The Franciscan Crown (or Seraphic Rosary) is a rosary consisting of seven decades in commemoration of the Seven Joys of the Virgin, namely, the Annunciation, the Visitation, the Nativity of Jesus, the Adoration of the Magi, the Finding in the Temple, the Resurrection of Jesus, and finally, either or both the Assumption of Mary and the Coronation of the Virgin. Devotion to the seven joys of Mary is found in a variety of forms and communities. It is especially popular with the Franciscans, Cistercians, and the Annunciades of St. Joan of France. The devotion was granted many indulgences by different popes, becoming the most heavily indulgenced devotion in the Catholic Church. In order for any associated indulgences to be received it was not necessary for a Franciscan rosary to have been blessed or even to use beads at all.

==History==
The Franciscan Crown has variously been called the Franciscan Rosary, the Seraphic Rosary or the Rosary of the Seven Joys of Our Lady. The "Seven Joys" is a devotion that recalls seven joyful episodes in the life of the Blessed Virgin Mary. The practice originated among the Franciscans in early 15th-century Italy. The themes resemble the 12th-century Gaudes, Latin praises that ask Mary to rejoice because God has favored her in various ways.
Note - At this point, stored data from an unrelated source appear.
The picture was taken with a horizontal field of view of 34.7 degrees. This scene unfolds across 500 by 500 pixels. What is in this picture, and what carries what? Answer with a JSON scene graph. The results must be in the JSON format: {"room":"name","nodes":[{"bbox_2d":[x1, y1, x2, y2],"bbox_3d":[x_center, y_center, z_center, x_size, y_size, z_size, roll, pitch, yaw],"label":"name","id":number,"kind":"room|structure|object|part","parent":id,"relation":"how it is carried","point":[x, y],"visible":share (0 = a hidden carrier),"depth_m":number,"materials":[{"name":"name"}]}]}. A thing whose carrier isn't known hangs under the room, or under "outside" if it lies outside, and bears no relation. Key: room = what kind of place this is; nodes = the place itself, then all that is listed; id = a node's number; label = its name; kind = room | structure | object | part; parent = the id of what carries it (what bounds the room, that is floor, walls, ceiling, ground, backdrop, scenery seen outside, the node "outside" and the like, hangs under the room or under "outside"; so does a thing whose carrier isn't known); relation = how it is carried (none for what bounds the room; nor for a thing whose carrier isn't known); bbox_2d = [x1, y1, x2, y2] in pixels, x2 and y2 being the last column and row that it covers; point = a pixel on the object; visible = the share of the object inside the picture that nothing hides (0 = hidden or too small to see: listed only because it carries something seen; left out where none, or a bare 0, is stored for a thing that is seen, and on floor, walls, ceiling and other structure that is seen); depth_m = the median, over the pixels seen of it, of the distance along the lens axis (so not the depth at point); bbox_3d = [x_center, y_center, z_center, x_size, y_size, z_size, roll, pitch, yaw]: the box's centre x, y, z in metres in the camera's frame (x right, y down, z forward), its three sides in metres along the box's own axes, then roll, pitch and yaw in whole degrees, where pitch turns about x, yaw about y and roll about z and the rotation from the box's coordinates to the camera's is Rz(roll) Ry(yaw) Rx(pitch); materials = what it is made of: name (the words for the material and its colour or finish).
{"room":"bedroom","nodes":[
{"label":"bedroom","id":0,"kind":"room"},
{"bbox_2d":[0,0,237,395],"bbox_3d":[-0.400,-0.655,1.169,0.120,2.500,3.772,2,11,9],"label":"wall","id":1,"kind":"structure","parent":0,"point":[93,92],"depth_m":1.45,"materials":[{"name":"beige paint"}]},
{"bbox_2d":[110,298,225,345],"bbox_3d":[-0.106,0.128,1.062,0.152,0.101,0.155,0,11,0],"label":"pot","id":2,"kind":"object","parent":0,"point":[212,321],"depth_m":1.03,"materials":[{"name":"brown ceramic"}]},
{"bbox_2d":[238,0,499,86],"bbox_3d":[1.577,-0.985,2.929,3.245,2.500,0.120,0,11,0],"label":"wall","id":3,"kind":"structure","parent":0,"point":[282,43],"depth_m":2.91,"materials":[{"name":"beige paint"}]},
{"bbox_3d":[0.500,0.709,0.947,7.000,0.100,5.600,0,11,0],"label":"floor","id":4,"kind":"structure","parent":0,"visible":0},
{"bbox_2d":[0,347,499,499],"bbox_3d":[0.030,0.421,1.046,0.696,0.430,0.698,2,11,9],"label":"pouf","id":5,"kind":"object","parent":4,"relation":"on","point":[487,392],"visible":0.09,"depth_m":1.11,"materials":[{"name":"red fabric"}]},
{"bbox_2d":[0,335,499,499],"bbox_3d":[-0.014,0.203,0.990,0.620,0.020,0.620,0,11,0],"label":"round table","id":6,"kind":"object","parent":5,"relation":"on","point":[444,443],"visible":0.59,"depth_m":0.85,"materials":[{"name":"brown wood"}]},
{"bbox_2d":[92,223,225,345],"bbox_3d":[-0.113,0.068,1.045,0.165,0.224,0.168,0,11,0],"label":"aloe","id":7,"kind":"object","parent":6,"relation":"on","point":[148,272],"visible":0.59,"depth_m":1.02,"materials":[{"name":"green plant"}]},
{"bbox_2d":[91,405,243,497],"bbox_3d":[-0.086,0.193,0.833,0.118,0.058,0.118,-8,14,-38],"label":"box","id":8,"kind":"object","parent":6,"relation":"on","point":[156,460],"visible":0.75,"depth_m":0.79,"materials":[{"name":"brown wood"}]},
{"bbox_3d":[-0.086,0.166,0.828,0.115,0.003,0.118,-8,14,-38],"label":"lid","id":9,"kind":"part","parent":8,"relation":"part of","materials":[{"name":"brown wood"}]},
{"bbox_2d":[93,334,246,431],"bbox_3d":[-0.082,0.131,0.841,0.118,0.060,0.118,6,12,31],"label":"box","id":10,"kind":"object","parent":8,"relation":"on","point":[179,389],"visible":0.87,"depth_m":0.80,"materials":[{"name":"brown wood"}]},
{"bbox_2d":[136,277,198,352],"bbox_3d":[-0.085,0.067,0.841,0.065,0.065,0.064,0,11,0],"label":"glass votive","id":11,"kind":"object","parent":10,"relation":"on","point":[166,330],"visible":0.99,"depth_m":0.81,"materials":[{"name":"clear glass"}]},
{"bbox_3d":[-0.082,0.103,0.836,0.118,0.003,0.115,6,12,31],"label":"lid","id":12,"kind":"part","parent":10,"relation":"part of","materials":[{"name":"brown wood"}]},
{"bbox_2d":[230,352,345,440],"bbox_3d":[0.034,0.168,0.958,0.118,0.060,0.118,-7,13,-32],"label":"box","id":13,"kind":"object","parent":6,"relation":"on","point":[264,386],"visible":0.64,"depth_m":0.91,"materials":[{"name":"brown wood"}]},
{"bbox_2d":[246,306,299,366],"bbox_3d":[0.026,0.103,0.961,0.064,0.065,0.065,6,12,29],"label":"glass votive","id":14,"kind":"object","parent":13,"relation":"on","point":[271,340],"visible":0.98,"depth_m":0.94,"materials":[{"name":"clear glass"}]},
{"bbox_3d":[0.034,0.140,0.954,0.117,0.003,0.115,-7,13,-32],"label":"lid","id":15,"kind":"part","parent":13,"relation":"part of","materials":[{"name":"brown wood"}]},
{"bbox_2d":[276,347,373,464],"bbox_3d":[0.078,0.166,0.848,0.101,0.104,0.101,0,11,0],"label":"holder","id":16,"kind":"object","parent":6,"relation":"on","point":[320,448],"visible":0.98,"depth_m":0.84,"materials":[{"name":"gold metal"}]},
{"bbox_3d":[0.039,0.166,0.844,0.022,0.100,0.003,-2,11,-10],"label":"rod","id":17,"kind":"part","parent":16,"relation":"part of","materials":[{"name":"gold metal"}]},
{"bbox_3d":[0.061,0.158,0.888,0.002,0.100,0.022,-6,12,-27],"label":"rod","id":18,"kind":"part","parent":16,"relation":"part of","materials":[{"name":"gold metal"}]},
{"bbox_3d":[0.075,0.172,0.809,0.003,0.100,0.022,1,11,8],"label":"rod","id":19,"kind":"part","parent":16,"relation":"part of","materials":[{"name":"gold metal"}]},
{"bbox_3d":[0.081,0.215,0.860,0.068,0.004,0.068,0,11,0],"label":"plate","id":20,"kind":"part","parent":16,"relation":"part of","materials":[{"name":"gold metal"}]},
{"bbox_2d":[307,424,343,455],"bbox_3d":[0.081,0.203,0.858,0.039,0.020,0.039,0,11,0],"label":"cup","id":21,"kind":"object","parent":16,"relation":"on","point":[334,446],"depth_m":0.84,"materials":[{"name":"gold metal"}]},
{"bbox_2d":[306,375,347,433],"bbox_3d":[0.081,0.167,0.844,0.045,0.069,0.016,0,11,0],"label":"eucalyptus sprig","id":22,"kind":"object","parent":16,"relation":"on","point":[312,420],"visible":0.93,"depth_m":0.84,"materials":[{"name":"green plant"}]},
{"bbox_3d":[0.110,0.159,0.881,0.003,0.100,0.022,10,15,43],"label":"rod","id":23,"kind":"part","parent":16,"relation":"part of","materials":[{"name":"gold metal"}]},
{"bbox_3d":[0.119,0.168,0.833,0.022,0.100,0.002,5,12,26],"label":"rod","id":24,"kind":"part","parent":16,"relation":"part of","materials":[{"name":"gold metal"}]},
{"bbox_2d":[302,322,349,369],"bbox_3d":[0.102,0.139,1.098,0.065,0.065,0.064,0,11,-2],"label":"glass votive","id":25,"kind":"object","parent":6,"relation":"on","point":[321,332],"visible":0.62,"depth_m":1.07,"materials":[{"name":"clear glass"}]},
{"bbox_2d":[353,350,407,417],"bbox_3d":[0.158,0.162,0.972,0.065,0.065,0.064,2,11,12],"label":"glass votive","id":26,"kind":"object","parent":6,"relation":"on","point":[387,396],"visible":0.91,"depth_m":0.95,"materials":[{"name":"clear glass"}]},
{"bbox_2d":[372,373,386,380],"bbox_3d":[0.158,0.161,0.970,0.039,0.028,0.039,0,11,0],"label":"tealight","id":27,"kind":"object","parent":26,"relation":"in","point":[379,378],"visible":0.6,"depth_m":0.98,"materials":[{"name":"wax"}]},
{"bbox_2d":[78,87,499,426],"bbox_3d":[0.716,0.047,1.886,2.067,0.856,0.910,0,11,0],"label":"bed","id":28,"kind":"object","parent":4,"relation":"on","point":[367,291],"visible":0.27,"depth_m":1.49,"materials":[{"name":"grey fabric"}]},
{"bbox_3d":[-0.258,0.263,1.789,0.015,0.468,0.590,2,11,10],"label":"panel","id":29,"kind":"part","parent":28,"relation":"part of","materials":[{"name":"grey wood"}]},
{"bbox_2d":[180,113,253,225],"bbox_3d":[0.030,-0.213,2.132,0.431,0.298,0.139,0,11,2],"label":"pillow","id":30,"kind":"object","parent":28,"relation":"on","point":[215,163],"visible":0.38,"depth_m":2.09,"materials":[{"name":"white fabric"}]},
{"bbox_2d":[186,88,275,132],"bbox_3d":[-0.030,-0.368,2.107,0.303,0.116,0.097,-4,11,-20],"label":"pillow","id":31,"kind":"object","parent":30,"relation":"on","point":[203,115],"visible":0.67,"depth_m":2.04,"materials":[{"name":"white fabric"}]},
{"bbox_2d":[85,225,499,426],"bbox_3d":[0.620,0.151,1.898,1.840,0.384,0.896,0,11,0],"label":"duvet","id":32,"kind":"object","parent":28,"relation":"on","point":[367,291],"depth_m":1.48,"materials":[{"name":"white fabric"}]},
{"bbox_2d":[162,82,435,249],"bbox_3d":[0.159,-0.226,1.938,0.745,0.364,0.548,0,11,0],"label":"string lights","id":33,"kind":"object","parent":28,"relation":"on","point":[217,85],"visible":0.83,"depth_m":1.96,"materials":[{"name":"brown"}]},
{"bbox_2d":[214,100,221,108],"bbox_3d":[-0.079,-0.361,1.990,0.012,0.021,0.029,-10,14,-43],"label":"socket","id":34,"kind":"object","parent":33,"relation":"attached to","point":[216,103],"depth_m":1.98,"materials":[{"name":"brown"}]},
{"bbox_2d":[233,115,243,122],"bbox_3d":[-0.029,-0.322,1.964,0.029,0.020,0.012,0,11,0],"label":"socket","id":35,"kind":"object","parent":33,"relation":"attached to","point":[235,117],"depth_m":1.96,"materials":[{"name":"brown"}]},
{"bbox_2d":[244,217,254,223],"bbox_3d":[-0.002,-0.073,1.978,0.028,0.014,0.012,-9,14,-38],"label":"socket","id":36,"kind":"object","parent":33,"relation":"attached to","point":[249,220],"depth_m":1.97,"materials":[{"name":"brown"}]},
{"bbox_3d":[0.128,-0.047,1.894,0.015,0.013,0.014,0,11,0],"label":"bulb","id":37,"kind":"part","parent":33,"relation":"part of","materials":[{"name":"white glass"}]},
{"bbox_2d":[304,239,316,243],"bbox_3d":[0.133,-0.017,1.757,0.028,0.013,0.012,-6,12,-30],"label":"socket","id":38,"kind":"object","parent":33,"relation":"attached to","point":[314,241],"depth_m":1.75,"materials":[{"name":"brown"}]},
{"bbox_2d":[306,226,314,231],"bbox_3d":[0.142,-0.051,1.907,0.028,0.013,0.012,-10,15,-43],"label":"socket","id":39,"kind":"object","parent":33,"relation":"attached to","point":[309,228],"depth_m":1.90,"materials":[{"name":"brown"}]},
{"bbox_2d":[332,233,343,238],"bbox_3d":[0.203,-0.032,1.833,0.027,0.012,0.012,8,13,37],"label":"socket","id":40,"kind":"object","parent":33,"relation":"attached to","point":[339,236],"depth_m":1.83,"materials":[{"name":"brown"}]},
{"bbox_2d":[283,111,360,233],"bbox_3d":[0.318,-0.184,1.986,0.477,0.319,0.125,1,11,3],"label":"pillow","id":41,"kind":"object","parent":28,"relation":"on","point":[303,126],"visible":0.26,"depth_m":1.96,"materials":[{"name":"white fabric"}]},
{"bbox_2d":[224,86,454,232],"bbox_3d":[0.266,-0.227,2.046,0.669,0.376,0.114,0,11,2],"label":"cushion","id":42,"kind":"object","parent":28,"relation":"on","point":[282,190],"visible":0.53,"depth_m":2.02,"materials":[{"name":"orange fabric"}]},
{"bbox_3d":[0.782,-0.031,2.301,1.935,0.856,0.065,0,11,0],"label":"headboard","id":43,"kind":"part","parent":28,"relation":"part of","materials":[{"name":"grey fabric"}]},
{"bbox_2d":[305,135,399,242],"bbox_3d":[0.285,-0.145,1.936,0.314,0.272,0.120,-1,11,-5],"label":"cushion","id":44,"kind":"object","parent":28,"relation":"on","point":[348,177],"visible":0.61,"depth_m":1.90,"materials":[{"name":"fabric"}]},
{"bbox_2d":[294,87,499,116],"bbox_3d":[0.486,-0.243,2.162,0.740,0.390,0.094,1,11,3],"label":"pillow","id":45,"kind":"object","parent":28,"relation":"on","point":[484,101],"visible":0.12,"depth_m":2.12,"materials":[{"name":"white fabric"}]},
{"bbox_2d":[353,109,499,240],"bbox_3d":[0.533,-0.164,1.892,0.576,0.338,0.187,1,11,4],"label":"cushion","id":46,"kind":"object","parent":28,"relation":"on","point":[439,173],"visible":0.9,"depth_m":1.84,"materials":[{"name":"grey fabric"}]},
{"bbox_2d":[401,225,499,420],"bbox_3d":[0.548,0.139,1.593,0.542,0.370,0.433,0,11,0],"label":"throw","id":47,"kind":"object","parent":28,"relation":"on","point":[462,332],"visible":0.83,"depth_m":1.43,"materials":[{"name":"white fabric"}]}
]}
The Franciscan historian, Luke Wadding (1588-1657) dates the origin of the Franciscan Crown to the year 1422. According to Franciscan tradition, in 1422 an apparition of the Blessed Virgin Mary took place in Assisi, to a Franciscan novice named James. As a child, he had the custom of offering daily the Virgin Mary a crown of roses. When he entered the Friars Minor, he became distressed that he would no longer be able to offer this gift. The Blessed Virgin appeared to him to give him comfort and showed him another daily offering that he might do: to pray every day seven decades of Hail Marys, meditating between each decade on one of the seven joys that she had experienced in her life.

Among the Friars Minor, the promotion of this devotion is attributed to Bonaventure, Cherubin of Spoleto, John Capistran, Pelbart of Temesvár, and Bernardino of Siena to mention a few. Bernadine is also said to have had a vision of the Virgin Mary when he was meditating on the seven joys of Mary.

According to Charles Sammons, "The Franciscan Crown offers us a chance to meditate on certain mysteries that we do not find in the Dominican Rosary [traditional Rosary], such as the Adoration of the Magi."

==Order of prayers==
Following a brief period of meditation on each mystery, one Lord's Prayer and ten Hail Marys are prayed in order.

It is customary, after the seventh mystery, to pray two more Hail Marys to bring the total number to seventy-two in honor of the tradition that Mary lived for seventy-two years.